Is this the sort of front running for a few hikes? Maybe something else too. Maybe market is also discounting lower earnings and geopolitical risks.
Green shoots.
Omicron surge waning in San Francisco.
KCBS reported this morning that import volume at the Port of Oakland hit a record high in 2021 despite supply chain issues.
Excesses are being wrung out in the markets. Overly bullish sentiment is being replaced by overly bearish sentiment. It’s been that way since homo sapiens came into being.
SPX now -8% from the high.
Nasdaq is down 1.5-20.% while 10-year yield is also down ~10bps. Strange! Is the action mostly driven by OpEx?
I wouldn’t be surprised to see a green close.
Pretty dreary action. I’ve been in this neighborhood many times over the years, and generally expect things to get better around the corner.
If you listen to Bob Dylan, you’ll recognize the lyrics.

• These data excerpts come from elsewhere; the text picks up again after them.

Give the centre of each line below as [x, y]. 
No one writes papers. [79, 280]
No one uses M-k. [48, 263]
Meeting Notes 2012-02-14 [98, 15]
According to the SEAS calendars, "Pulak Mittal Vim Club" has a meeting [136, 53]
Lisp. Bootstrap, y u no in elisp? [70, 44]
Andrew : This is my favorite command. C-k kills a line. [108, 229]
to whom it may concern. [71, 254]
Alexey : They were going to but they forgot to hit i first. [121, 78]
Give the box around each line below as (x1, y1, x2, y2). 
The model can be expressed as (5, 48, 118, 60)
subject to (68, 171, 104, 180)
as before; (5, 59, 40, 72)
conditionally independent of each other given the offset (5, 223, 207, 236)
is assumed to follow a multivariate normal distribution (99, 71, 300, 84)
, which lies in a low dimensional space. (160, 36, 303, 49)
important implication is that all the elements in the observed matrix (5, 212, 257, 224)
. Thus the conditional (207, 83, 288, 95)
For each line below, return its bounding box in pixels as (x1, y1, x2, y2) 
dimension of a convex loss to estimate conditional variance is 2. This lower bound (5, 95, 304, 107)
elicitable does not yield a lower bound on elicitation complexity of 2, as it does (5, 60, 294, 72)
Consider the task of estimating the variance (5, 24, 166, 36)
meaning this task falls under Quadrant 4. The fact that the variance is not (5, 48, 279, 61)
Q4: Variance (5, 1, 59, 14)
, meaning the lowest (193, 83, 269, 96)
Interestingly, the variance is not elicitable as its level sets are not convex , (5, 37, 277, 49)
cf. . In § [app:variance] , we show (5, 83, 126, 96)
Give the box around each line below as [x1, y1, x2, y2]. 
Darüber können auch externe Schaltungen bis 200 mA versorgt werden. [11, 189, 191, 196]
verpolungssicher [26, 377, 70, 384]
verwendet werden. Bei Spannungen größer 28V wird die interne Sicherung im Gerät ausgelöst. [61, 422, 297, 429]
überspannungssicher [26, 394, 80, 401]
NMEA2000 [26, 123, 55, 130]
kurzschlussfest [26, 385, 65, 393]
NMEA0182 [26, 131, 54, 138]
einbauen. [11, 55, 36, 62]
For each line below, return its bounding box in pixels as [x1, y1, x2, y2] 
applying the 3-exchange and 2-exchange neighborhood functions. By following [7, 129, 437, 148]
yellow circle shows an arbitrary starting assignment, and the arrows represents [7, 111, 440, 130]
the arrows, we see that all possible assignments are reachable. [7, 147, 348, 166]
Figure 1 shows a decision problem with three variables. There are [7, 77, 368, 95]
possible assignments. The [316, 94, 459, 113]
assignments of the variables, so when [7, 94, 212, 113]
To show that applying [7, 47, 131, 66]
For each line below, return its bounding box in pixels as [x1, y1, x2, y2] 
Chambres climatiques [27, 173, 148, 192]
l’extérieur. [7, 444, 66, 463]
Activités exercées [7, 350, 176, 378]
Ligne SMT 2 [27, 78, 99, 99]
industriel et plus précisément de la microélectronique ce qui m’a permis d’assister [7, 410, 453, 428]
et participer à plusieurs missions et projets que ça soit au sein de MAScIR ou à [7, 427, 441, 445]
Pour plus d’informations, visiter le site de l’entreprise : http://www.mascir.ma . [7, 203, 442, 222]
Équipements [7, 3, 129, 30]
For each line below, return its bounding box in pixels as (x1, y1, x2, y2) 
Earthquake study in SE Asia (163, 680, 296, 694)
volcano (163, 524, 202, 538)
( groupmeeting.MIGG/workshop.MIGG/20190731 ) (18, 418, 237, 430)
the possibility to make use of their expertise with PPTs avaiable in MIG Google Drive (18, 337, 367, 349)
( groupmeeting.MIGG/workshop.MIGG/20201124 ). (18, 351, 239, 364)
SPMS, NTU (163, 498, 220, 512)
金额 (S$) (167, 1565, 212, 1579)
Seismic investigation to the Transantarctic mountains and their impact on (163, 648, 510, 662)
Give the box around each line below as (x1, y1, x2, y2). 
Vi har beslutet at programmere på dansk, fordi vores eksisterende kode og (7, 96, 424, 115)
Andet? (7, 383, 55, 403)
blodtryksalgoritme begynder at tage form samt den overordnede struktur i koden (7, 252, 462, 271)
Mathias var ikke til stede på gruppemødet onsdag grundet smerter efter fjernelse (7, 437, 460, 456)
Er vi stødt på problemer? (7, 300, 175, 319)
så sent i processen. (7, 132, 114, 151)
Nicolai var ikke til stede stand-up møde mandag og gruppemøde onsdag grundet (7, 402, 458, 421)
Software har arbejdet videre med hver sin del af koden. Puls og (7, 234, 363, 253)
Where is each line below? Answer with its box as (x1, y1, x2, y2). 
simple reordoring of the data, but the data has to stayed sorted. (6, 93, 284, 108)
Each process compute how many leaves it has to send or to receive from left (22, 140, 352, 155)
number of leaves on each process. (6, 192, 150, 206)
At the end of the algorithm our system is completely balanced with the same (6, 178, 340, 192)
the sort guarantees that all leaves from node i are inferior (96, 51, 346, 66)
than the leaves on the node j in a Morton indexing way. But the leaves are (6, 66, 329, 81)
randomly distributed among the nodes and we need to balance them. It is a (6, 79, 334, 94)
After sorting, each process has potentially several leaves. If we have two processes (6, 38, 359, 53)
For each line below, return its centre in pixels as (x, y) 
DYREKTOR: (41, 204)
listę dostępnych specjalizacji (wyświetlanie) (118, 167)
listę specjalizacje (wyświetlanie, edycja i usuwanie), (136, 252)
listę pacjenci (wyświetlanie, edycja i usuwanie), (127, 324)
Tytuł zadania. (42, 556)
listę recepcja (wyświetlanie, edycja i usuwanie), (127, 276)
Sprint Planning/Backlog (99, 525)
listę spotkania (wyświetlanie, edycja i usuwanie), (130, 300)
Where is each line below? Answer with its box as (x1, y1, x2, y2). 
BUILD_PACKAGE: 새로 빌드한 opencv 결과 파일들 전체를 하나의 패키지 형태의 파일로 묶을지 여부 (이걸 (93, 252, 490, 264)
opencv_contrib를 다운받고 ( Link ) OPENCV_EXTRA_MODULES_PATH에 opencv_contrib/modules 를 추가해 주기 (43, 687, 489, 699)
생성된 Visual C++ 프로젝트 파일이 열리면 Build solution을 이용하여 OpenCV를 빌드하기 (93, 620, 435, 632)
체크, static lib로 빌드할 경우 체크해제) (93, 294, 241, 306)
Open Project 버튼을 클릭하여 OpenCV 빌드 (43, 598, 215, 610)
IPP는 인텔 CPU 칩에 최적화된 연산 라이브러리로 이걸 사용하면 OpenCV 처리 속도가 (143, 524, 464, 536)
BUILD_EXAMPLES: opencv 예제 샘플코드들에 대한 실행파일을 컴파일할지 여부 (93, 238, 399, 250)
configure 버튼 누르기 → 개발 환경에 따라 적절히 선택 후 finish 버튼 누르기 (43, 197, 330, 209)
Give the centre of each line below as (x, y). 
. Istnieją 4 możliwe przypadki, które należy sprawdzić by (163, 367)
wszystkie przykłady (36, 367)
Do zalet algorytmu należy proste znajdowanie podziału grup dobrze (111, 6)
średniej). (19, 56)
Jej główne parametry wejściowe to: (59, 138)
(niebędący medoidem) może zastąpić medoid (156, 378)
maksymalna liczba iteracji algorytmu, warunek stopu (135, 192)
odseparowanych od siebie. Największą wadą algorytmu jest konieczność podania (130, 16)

After the ambulances go and we see Cinderella sweeping up on Desolation Row – that’s generally when it’s time to go long.
Good sign that SMH and IWM were among the first to go green.
Yup! I hope ARKK would also put in some sort of bottom here.
I agree we might be putting in at least a short-term bottom today. Having said that, I doubt if there will be meaningful rally until we are past the FOMC on 26th.
Some of the components of the Fear and Greed Index are not updating. Hence the Index is not showing the level of anxiety. Some individual stocks are trying to stabilize. Markets don’t normally bottom on a Friday. In any case, if you are trading with the trend one should be selling rallies not trying to catch a falling knife.
Damn. I should have stuck with my bounce to 4600->followed by a decline to 4400 or lower->followed by a rally to 4700 or higher scenario.
So what now? Well, had I not opened positions earlier there is no doubt I would be opening positions now.
I don’t trade cryptocurrencies but I do follow the conversations of those at work who buy and sell. Another tell that speculative sentiment is taking a hit.
We’ll never hit the exact lows in either sentiment or price, but we really don’t need to.
If it seems that the market has become better (and more sophisticated) at faking us out, it’s probably because it has. After all, traders have become more sophisticated, and the market is nothing more than the aggregate buys/sells of all traders.
I would give 70/30 odds of a decent bounce next week. And if so, I would also give 70/30 odds of SPX +5% to +7% or QQQ +8% to +12% over the intermediate term (2-4 weeks).
Just an opinion, but one based on the kinds of moves frequently seen in 1999 and 2000 when negative sentiment reached current levels.